* _Exercise goal_
Take the data below and filter it for lines containing the word "tensor"; show each line found.

Saved entries
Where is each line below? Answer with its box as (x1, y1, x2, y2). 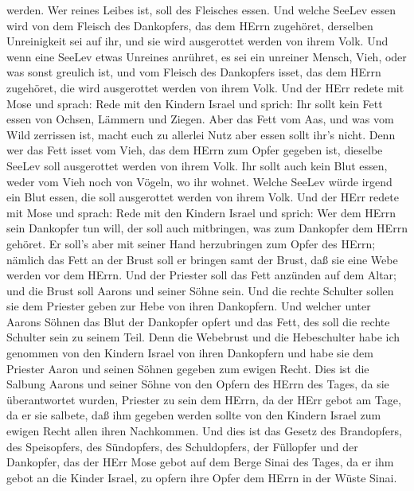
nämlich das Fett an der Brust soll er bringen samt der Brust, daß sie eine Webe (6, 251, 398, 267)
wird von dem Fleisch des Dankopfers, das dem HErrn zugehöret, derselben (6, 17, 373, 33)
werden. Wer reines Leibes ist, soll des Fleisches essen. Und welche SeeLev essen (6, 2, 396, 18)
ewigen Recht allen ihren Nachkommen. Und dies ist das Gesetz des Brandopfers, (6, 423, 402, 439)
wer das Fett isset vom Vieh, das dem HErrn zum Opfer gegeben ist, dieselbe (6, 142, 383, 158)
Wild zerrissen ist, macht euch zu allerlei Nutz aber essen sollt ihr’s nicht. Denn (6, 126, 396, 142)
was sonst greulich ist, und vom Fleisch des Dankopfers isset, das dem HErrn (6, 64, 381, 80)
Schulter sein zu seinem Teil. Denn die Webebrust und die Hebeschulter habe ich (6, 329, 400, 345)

--

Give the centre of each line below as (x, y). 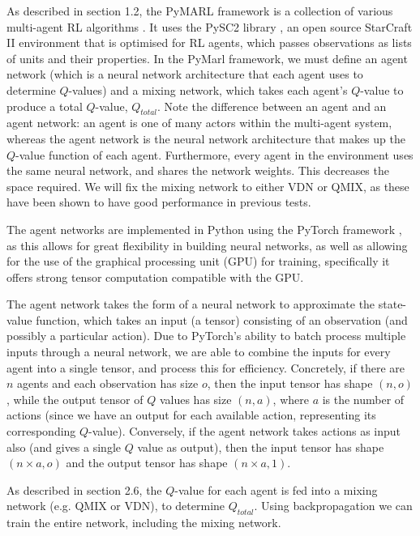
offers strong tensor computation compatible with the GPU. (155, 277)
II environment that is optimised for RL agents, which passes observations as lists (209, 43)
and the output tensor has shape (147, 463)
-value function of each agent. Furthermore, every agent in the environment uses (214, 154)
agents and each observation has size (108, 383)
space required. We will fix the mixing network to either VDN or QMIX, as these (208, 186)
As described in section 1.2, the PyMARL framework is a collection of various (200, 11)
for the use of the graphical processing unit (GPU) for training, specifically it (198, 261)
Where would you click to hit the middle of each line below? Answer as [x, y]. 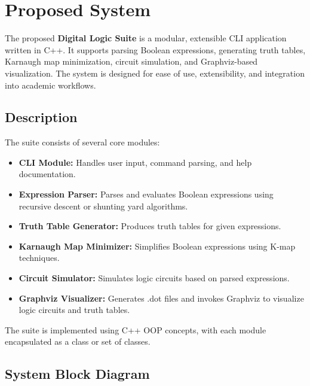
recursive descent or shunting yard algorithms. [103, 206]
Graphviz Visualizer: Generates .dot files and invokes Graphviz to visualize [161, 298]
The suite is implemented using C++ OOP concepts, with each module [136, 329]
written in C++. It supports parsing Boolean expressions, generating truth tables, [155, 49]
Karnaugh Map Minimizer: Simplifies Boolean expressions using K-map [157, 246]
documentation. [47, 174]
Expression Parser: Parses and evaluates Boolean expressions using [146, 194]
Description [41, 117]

* _Answer to this problem_
offers strong tensor computation compatible with the GPU. (155, 277)
and the output tensor has shape (147, 463)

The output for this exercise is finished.